EXERCISE: All entries are to be copied verbatim, while the pictures stay out.

Records from a data source
╭──

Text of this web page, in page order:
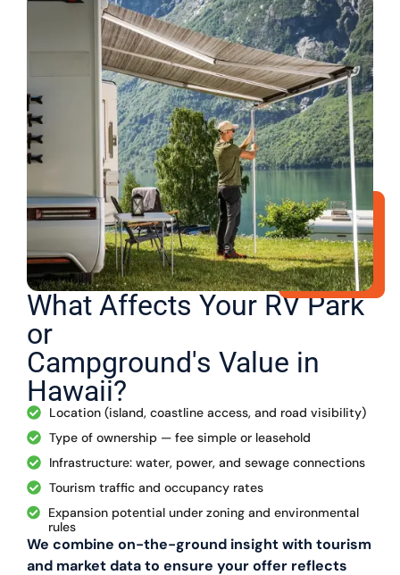
What Affects Your RV Park
or
Campground's Value in
Hawaii?
Location (island, coastline access, and road visibility)
Type of ownership — fee simple or leasehold
Infrastructure: water, power, and sewage connections
Tourism traffic and occupancy rates
Expansion potential under zoning and environmental
rules
We combine on-the-ground insight with tourism
and market data to ensure your offer reflects
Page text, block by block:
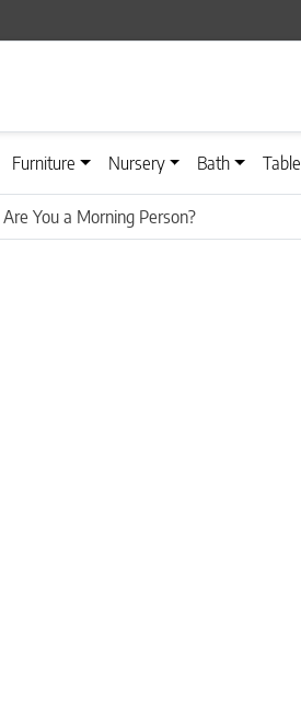
Furniture Nursery Bath Table
Are You a Morning Person?
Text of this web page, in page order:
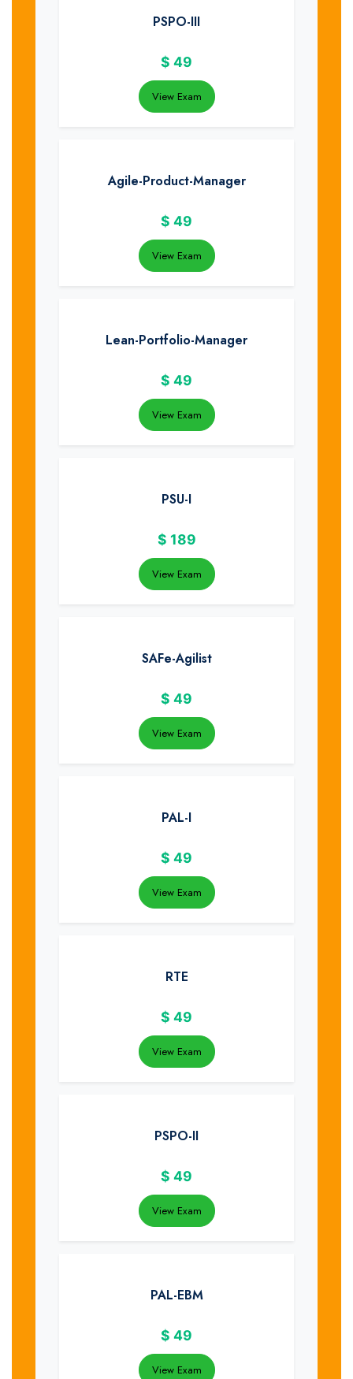
PSPO-III
$ 49
View Exam
Agile-Product-Manager
$ 49
View Exam
Lean-Portfolio-Manager
$ 49
View Exam
PSU-I
$ 189
View Exam
SAFe-Agilist
$ 49
View Exam
PAL-I
$ 49
View Exam
RTE
$ 49
View Exam
PSPO-II
$ 49
View Exam
PAL-EBM
$ 49
View Exam
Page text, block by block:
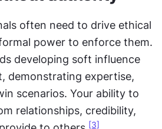
often need to drive ethical
power to enforce them.
developing soft influence
demonstrating expertise,
scenarios. Your ability to
relationships, credibility,
[3]
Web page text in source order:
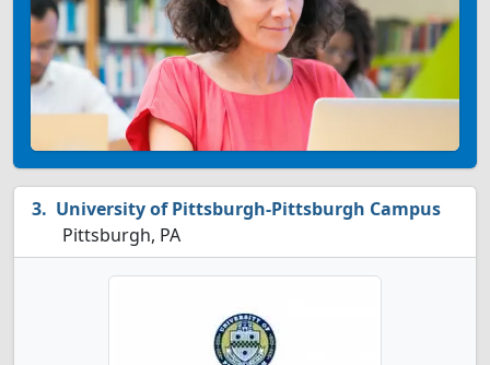
University of Pittsburgh-Pittsburgh Campus
Pittsburgh, PA
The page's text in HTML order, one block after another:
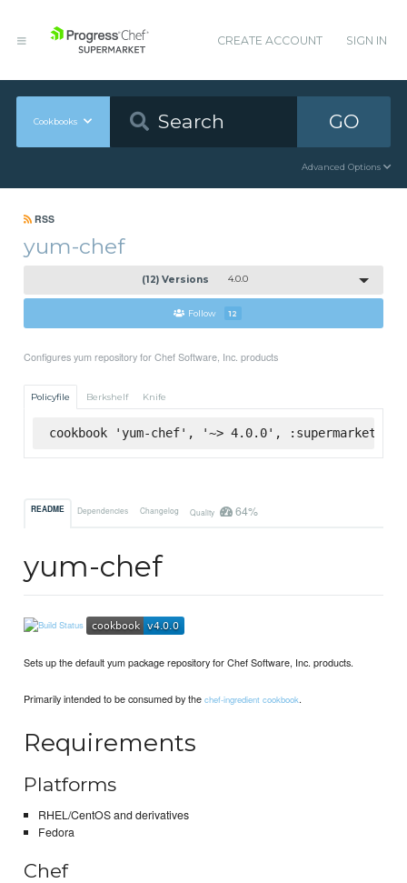
CREATE ACCOUNT SIGN IN
Cookbooks GO
Advanced Options
RSS
yum-chef
(12) Versions 4.0.0
Follow 12
Configures yum repository for Chef Software, Inc. products
Policyfile Berkshelf Knife
cookbook 'yum-chef', '~> 4.0.0', :supermarket
README Dependencies Changelog Quality 64%
yum-chef
Sets up the default yum package repository for Chef Software, Inc. products.
Primarily intended to be consumed by thechef-ingredient cookbook.
Requirements
Platforms
RHEL/CentOS and derivatives
Fedora
Chef
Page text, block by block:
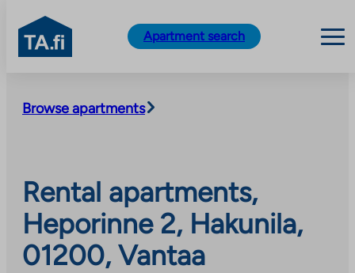
content
TA.fi
Apartment search
Browse apartments
Rental apartments,
Heporinne 2, Hakunila,
01200, Vantaa
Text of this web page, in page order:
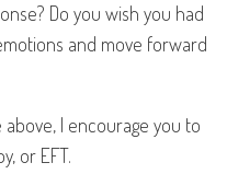
Do you wish you had
and move forward
I encourage you to
or EFT.
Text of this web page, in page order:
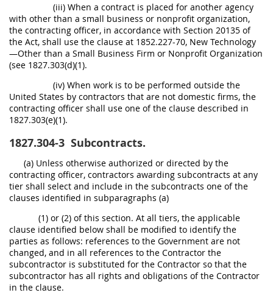
(iii) When a contract is placed for another agency
with other than a small business or nonprofit organization,
the contracting officer, in accordance with Section 20135 of
the Act, shall use the clause at 1852.227-70, New Technology
—Other than a Small Business Firm or Nonprofit Organization
(see 1827.303(d)(1).
(iv) When work is to be performed outside the
United States by contractors that are not domestic firms, the
contracting officer shall use one of the clause described in
1827.303(e)(1).
1827.304-3 Subcontracts.
(a) Unless otherwise authorized or directed by the
contracting officer, contractors awarding subcontracts at any
tier shall select and include in the subcontracts one of the
clauses identified in subparagraphs (a)
(1) or (2) of this section. At all tiers, the applicable
clause identified below shall be modified to identify the
parties as follows: references to the Government are not
changed, and in all references to the Contractor the
subcontractor is substituted for the Contractor so that the
subcontractor has all rights and obligations of the Contractor
in the clause.
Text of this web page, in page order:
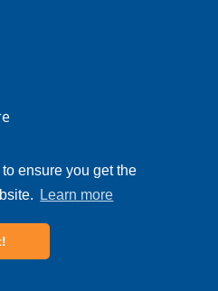
ensure you get the
Learn more
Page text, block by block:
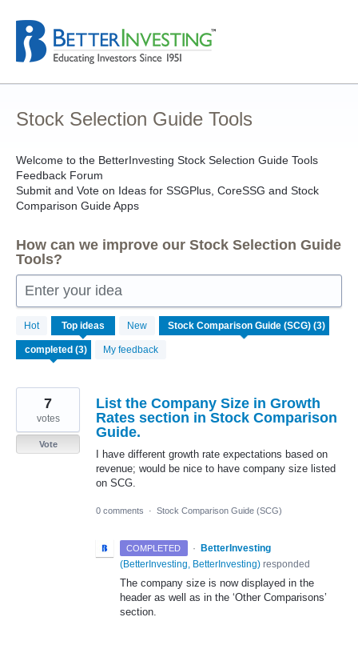
Skip
content
Stock Selection Guide Tools
Welcome to the BetterInvesting Stock Selection Guide Tools
Feedback Forum
Submit and Vote on Ideas for SSGPlus, CoreSSG and Stock
Comparison Guide Apps
How can we improve our Stock Selection Guide
Tools?
Enter your idea
Hot Top ideas New
My feedback
results
found
List the Company Size in Growth
Rates section in Stock Comparison
Guide.
I have different growth rate expectations based on
revenue; would be nice to have company size listed
on SCG.
7
votes
Vote
0 comments · Stock Comparison Guide (SCG)
COMPLETED ·
BetterInvesting
(BetterInvesting, BetterInvesting) responded
The company size is now displayed in the
header as well as in the ‘Other Comparisons’
section.
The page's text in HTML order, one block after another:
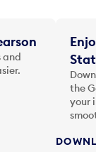
and
the
your
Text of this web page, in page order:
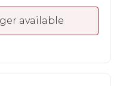
available
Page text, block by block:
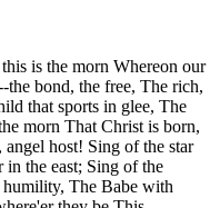
is the morn Whereon our
bond, the free, The rich,
that sports in glee, The
morn That Christ is born,
angel host! Sing of the star
in the east; Sing of the
The Babe with
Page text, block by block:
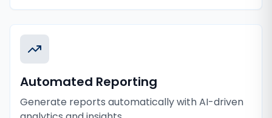
Automated Reporting
Generate reports automatically with AI-driven
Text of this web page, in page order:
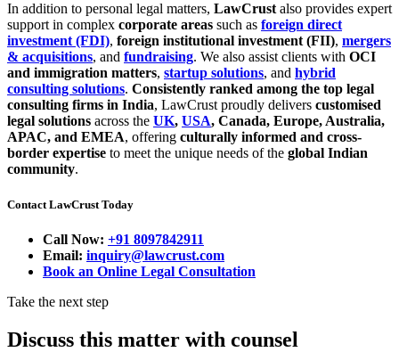
In addition to personal legal matters, LawCrustalso provides expert
support in complex corporate areas such as foreign direct
investment (FDI), foreign institutional investment (FII), mergers
& acquisitions, and fundraising. We also assist clients with OCI
and immigration matters, startup solutions, and hybrid
consulting solutions. Consistently ranked among the top legal
consulting firms in India, LawCrust proudly delivers customised
legal solutions across the UK, USA, Canada, Europe, Australia,
APAC, and EMEA, offering culturally informed and cross-
border expertise to meet the unique needs of the global Indian
community.
Contact LawCrust Today
Call Now: +91 8097842911
Email: inquiry@lawcrust.com
Book an Online Legal Consultation
Take the next step
Discuss this matter with counsel
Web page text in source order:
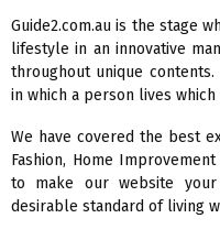
o
r
:
Guide2.com.au is the stage
lifestyle in an innovative
throughout unique
in which a person lives
We have covered the best
Fashion, Home
to make our website
desirable standard of living
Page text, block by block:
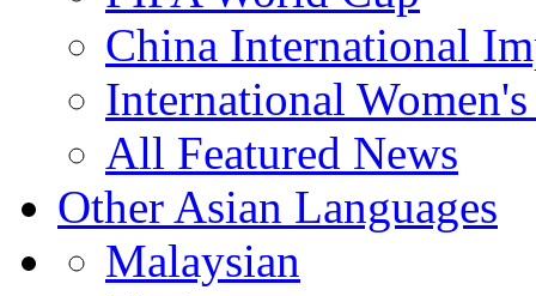
China International
International
All Featured News
Other Asian Languages
Malaysian
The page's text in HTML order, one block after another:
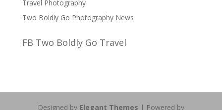
Travel Photography
Two Boldly Go Photography News
FB Two Boldly Go Travel
Designed by Elegant Themes | Powered by
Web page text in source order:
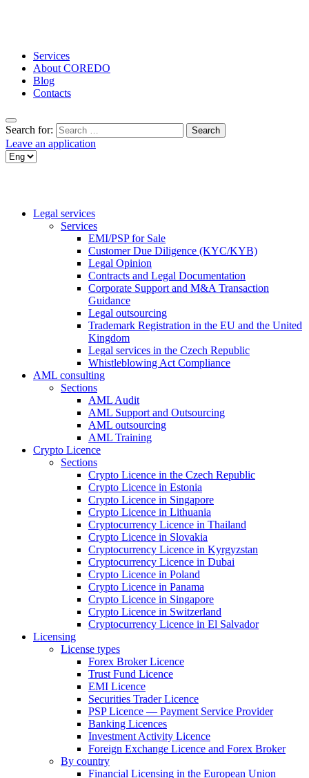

╰──

SOLUTION BELOW:
Text of this web page, in page order:
What Affects Your RV Park
or
Campground's Value in
Hawaii?
Location (island, coastline access, and road visibility)
Type of ownership — fee simple or leasehold
Infrastructure: water, power, and sewage connections
Tourism traffic and occupancy rates
Expansion potential under zoning and environmental
rules
We combine on-the-ground insight with tourism
and market data to ensure your offer reflects
Page text, block by block:
Furniture Nursery Bath Table
Are You a Morning Person?
Text of this web page, in page order:
PSPO-III
$ 49
View Exam
Agile-Product-Manager
$ 49
View Exam
Lean-Portfolio-Manager
$ 49
View Exam
PSU-I
$ 189
View Exam
SAFe-Agilist
$ 49
View Exam
PAL-I
$ 49
View Exam
RTE
$ 49
View Exam
PSPO-II
$ 49
View Exam
PAL-EBM
$ 49
View Exam
Page text, block by block:
often need to drive ethical
power to enforce them.
developing soft influence
demonstrating expertise,
scenarios. Your ability to
relationships, credibility,
[3]
Web page text in source order:
University of Pittsburgh-Pittsburgh Campus
Pittsburgh, PA
The page's text in HTML order, one block after another:
CREATE ACCOUNT SIGN IN
Cookbooks GO
Advanced Options
RSS
yum-chef
(12) Versions 4.0.0
Follow 12
Configures yum repository for Chef Software, Inc. products
Policyfile Berkshelf Knife
cookbook 'yum-chef', '~> 4.0.0', :supermarket
README Dependencies Changelog Quality 64%
yum-chef
Sets up the default yum package repository for Chef Software, Inc. products.
Primarily intended to be consumed by thechef-ingredient cookbook.
Requirements
Platforms
RHEL/CentOS and derivatives
Fedora
Chef
Page text, block by block:
content
TA.fi
Apartment search
Browse apartments
Rental apartments,
Heporinne 2, Hakunila,
01200, Vantaa
Text of this web page, in page order:
Do you wish you had
and move forward
I encourage you to
or EFT.
Text of this web page, in page order:
(iii) When a contract is placed for another agency
with other than a small business or nonprofit organization,
the contracting officer, in accordance with Section 20135 of
the Act, shall use the clause at 1852.227-70, New Technology
—Other than a Small Business Firm or Nonprofit Organization
(see 1827.303(d)(1).
(iv) When work is to be performed outside the
United States by contractors that are not domestic firms, the
contracting officer shall use one of the clause described in
1827.303(e)(1).
1827.304-3 Subcontracts.
(a) Unless otherwise authorized or directed by the
contracting officer, contractors awarding subcontracts at any
tier shall select and include in the subcontracts one of the
clauses identified in subparagraphs (a)
(1) or (2) of this section. At all tiers, the applicable
clause identified below shall be modified to identify the
parties as follows: references to the Government are not
changed, and in all references to the Contractor the
subcontractor is substituted for the Contractor so that the
subcontractor has all rights and obligations of the Contractor
in the clause.
Text of this web page, in page order:
ensure you get the
Learn more
Page text, block by block:
Skip
content
Stock Selection Guide Tools
Welcome to the BetterInvesting Stock Selection Guide Tools
Feedback Forum
Submit and Vote on Ideas for SSGPlus, CoreSSG and Stock
Comparison Guide Apps
How can we improve our Stock Selection Guide
Tools?
Enter your idea
Hot Top ideas New
My feedback
results
found
List the Company Size in Growth
Rates section in Stock Comparison
Guide.
I have different growth rate expectations based on
revenue; would be nice to have company size listed
on SCG.
7
votes
Vote
0 comments · Stock Comparison Guide (SCG)
COMPLETED ·
BetterInvesting
(BetterInvesting, BetterInvesting) responded
The company size is now displayed in the
header as well as in the ‘Other Comparisons’
section.
The page's text in HTML order, one block after another:
and
the
your
Text of this web page, in page order:
available
Page text, block by block:
is the morn Whereon our
bond, the free, The rich,
that sports in glee, The
morn That Christ is born,
angel host! Sing of the star
in the east; Sing of the
The Babe with
Page text, block by block:
Automated Reporting
Generate reports automatically with AI-driven
Text of this web page, in page order:
In addition to personal legal matters, LawCrustalso provides expert
support in complex corporate areas such as foreign direct
investment (FDI), foreign institutional investment (FII), mergers
& acquisitions, and fundraising. We also assist clients with OCI
and immigration matters, startup solutions, and hybrid
consulting solutions. Consistently ranked among the top legal
consulting firms in India, LawCrust proudly delivers customised
legal solutions across the UK, USA, Canada, Europe, Australia,
APAC, and EMEA, offering culturally informed and cross-
border expertise to meet the unique needs of the global Indian
community.
Contact LawCrust Today
Call Now: +91 8097842911
Email: inquiry@lawcrust.com
Book an Online Legal Consultation
Take the next step
Discuss this matter with counsel
Web page text in source order:
o
r
:
Guide2.com.au is the stage
lifestyle in an innovative
throughout unique
in which a person lives
We have covered the best
Fashion, Home
to make our website
desirable standard of living
Page text, block by block:
China International
International
All Featured News
Other Asian Languages
Malaysian
The page's text in HTML order, one block after another:
Travel Photography
Two Boldly Go Photography News
FB Two Boldly Go Travel
Designed by Elegant Themes | Powered by
Web page text in source order:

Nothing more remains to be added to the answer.